Healthy profit increase for Sky TV
Sky Television has denied misleading subscribers over the reasons for its price rise this year, while reporting a 22 per cent jump in its annual profit to $161.4 million and a fall in costs.
Sky increased the cost of its "basic" pay-television service by 2.5 per cent to $48.07 in April, explaining in a letter to customers that "from time to time we do have to adjust our prices to reflect the increased cost of doing business".
However, Sky's annual result released today showed its total operating expenses fell by $10m million during the year to June.
That decline was almost entirely due to a drop in its spending on programming, which fell from $289.3m to $280m over the year. Sky's total operating expenses, including amortisation and depreciation, dropped by $10m to $656.1m.
Sky explained it paid for most of its programming in Australian and United States dollars, so its costs had fallen as a result of the stronger Kiwi dollar.
Sky rewarded its shareholders for its higher profit by bumping up its total annual dividend from 24 cents to 29c, announcing a 15c final payout.
Chief executive John Fellet denied its April letter had been misleading, saying Sky expected its expenses would generally trend upwards, despite this year's decline, and that it was "smoothing out" past and future cost increases with this year's price rise. He also pointed to a $10.4 million increase in Sky's capital expenditure.
The previous year's programming costs had been higher than usual because of the Olympics and Sky expected to spend $100m over three years changing out its older Sky decoders, Fellet said.
These would be replaced so that all Sky subscribers would be able to watch a selection of programmes at a time of their choosing on television, via the internet.
Subscribers' average monthly spend on Sky increased by 2.2 per cent to $77.52.
Sky's profit was also given a nudge by New Zealand's rising population.
The company said its number of subscribers grew 1.1 per cent to 865,055 over the 12 months to June. That increase was slightly lower than the 1.5 per cent increase in New Zealand's population over the period, driven by rising net migration, and meant the proportion of households with Sky was little changed, hovering at about 49 per cent.
The company will face fresh competition on Thursday when Spark, formerly Telecom, launches its internet television service Lightbox. Priced at $15 a month, Lightbox will give subscribers access to 5000 hours of television programming they can watch online at any time.

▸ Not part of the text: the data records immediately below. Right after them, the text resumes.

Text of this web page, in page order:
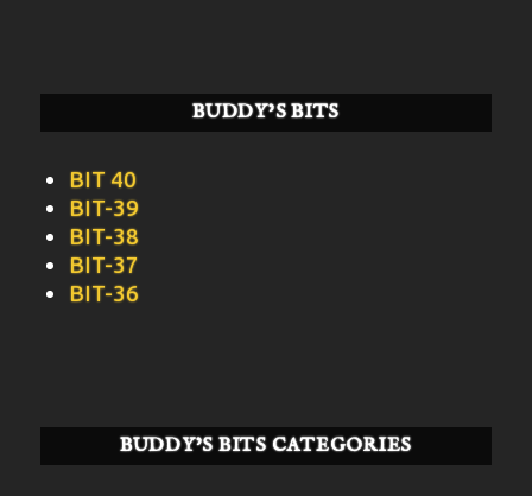
BUDDY’S BITS
BIT 40
BIT-39
BIT-38
BIT-37
BIT-36
BUDDY’S BITS CATEGORIES
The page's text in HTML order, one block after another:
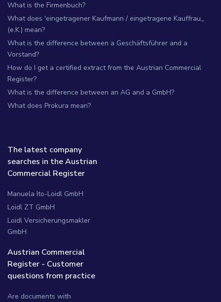
What is the Firmenbuch?
What does 'eingetragener Kaufmann / eingetragene Kauffrau_
(e.K.) mean?
What is the difference between a Geschäftsführer and a
Vorstand?
How do I get a certified extract from the Austrian Commercial
Register?
What is the difference between an AG and a GmbH?
What does Prokura mean?
The latest company
searches in the Austrian
Commercial Register
Manuela Ito-Loidl GmbH
Loidl ZT GmbH
Loidl Versicherungsmakler
GmbH
Austrian Commercial
Register - Customer
questions from practice
Are documents with

Lightbox chief executive Kym Niblock said it aimed to attract 70,000 paying customers within a year. Some time after its launch Lightbox could offer customers a wireless digital media player, similar to Google's Chromecast gadget, that would slot into a television's USB port and make it easier for subscribers watch Lightbox on their televisions, she said.
News reports about Sky frequently attract a large number of comments on social media critical of the company and its value for money. But Sky said 13.2 per cent of customers quit Sky during the year, which was down 1.2 percentage points on its "net churn" the previous year.
"The root of the disgruntled response on social media is from people who are not happy with the model we provide and so we will keep looking at different models," Fellet said.
"What got us into 50 per cent of households, won't get us up to 75 per cent."
Sky's premium drama channel, SoHo, continued to be the "destination of choice", with "programming juggernaut" Game of Thrones proving to have huge appeal with viewers, the company said.